Activity: I need every line from the start of the material below up to and including the line containing "seus contornos são", restated exactly, with the pictures omitted.

Data for this exercise:
******************************

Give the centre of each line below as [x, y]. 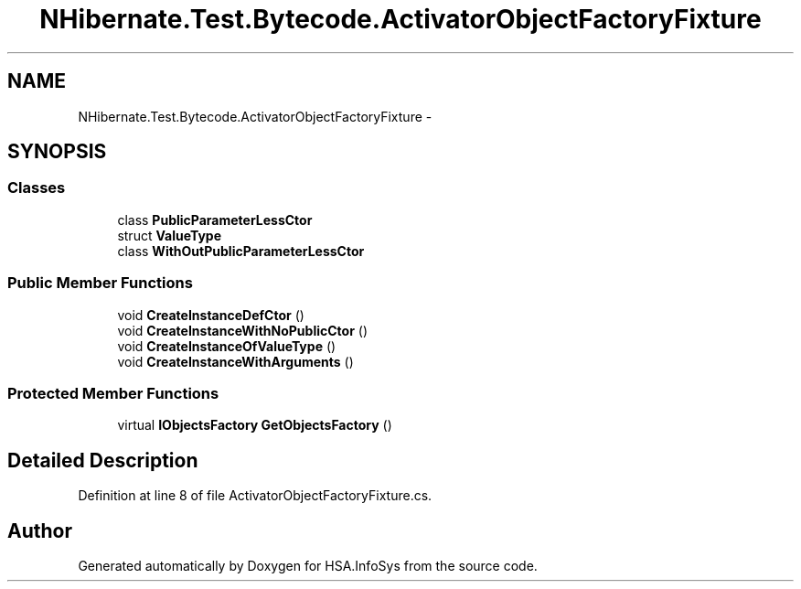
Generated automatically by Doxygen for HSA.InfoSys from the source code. [308, 566]
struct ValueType [170, 235]
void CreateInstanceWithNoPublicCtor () [243, 330]
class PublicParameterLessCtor [215, 220]
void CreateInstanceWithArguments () [235, 361]
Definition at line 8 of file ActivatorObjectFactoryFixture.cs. [255, 496]
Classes [37, 188]
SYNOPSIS [57, 152]
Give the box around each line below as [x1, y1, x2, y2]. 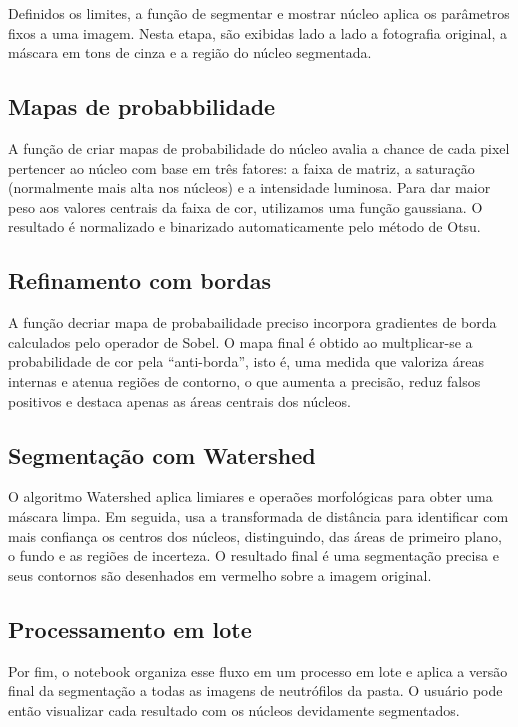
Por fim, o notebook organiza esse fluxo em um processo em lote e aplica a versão [8, 660, 508, 681]
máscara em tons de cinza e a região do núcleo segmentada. [8, 42, 372, 63]
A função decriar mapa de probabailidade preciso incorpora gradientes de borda [8, 312, 497, 333]
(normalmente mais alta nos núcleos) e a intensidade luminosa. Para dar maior [8, 177, 491, 198]
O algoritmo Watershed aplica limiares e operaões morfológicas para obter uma [8, 486, 493, 507]
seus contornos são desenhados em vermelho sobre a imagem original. [8, 564, 432, 585]
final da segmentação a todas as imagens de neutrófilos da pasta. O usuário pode [8, 680, 503, 701]
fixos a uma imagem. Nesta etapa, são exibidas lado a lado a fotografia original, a [8, 22, 507, 43]

******************************

Task output:
Give the centre of each line below as [x, y]. 
Generated automatically by Doxygen for HSA.InfoSys from the source code. [308, 566]
struct ValueType [170, 235]
void CreateInstanceWithNoPublicCtor () [243, 330]
class PublicParameterLessCtor [215, 220]
void CreateInstanceWithArguments () [235, 361]
Definition at line 8 of file ActivatorObjectFactoryFixture.cs. [255, 496]
Classes [37, 188]
SYNOPSIS [57, 152]
Give the box around each line below as [x1, y1, x2, y2]. 
Por fim, o notebook organiza esse fluxo em um processo em lote e aplica a versão [8, 660, 508, 681]
máscara em tons de cinza e a região do núcleo segmentada. [8, 42, 372, 63]
A função decriar mapa de probabailidade preciso incorpora gradientes de borda [8, 312, 497, 333]
(normalmente mais alta nos núcleos) e a intensidade luminosa. Para dar maior [8, 177, 491, 198]
O algoritmo Watershed aplica limiares e operaões morfológicas para obter uma [8, 486, 493, 507]
seus contornos são desenhados em vermelho sobre a imagem original. [8, 564, 432, 585]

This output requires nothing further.